*** Supplied material Section Begins ***

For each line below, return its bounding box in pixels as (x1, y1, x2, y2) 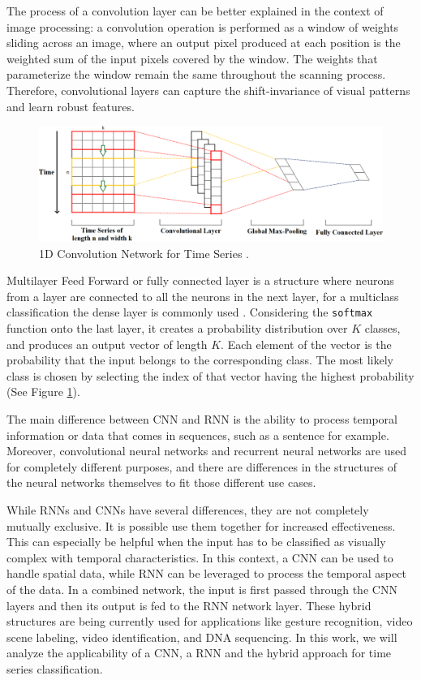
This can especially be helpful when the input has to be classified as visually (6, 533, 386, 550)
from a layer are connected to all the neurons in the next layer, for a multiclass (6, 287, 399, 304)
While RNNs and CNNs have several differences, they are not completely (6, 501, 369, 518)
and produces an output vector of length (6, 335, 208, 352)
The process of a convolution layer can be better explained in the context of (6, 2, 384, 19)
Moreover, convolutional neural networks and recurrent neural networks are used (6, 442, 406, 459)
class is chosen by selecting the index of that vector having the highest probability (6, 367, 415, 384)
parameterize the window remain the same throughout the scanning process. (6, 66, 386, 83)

*** Supplied material Section Ends ***
*** Supplied material Section Begins ***

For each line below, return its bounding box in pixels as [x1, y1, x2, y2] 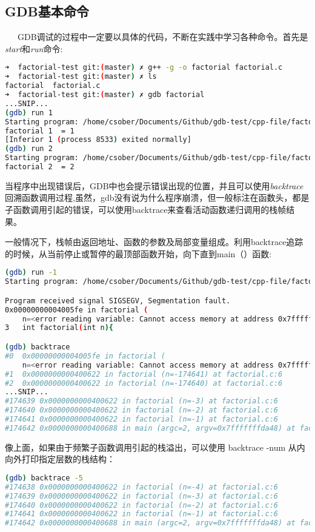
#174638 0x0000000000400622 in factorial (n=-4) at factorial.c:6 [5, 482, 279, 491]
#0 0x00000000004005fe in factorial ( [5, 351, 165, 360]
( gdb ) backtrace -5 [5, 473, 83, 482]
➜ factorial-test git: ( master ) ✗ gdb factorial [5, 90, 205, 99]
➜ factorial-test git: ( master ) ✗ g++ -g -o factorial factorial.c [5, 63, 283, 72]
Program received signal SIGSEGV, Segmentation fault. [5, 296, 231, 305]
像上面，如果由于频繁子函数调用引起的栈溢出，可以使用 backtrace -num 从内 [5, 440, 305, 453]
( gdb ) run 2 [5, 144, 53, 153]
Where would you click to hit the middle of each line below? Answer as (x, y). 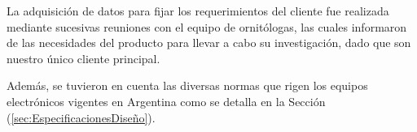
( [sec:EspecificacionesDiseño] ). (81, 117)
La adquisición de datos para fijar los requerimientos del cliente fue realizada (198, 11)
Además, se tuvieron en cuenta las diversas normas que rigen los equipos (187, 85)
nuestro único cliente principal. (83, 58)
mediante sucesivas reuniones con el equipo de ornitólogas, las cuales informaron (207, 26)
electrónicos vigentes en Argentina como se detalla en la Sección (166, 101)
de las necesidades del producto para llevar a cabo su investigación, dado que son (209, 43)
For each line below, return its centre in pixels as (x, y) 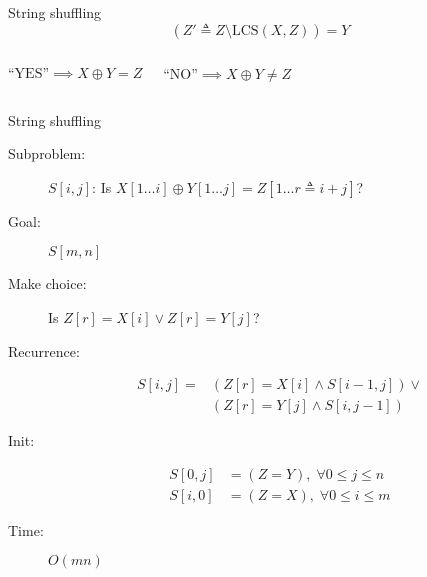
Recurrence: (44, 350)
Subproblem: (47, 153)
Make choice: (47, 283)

*** Supplied material Section Ends ***
*** Supplied material Section Begins ***

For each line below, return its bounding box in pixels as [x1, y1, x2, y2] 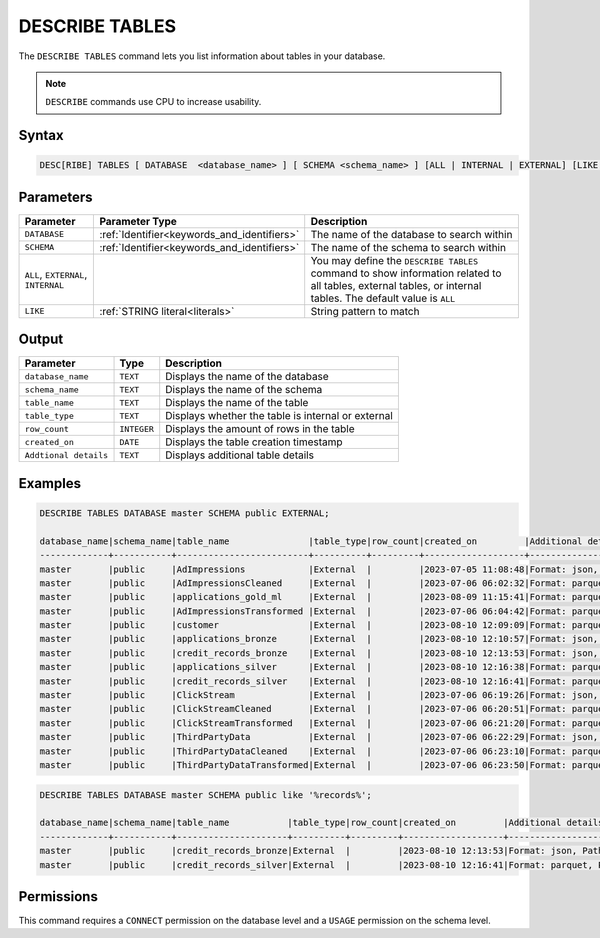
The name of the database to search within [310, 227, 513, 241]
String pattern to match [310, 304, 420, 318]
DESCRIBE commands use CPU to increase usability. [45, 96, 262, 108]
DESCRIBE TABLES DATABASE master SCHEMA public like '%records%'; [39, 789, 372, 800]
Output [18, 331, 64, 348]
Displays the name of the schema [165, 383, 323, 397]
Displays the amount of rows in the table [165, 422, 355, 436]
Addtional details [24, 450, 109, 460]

*** Supplied material Section Ends ***

● What you should do: The lines above, starting at the one with "from a layer" and ending at the one with "parameterize the window", are the only ones to return, exactly as written.

● Result of the exercise:
from a layer are connected to all the neurons in the next layer, for a multiclass (6, 287, 399, 304)
While RNNs and CNNs have several differences, they are not completely (6, 501, 369, 518)
and produces an output vector of length (6, 335, 208, 352)
The process of a convolution layer can be better explained in the context of (6, 2, 384, 19)
Moreover, convolutional neural networks and recurrent neural networks are used (6, 442, 406, 459)
class is chosen by selecting the index of that vector having the highest probability (6, 367, 415, 384)
parameterize the window remain the same throughout the scanning process. (6, 66, 386, 83)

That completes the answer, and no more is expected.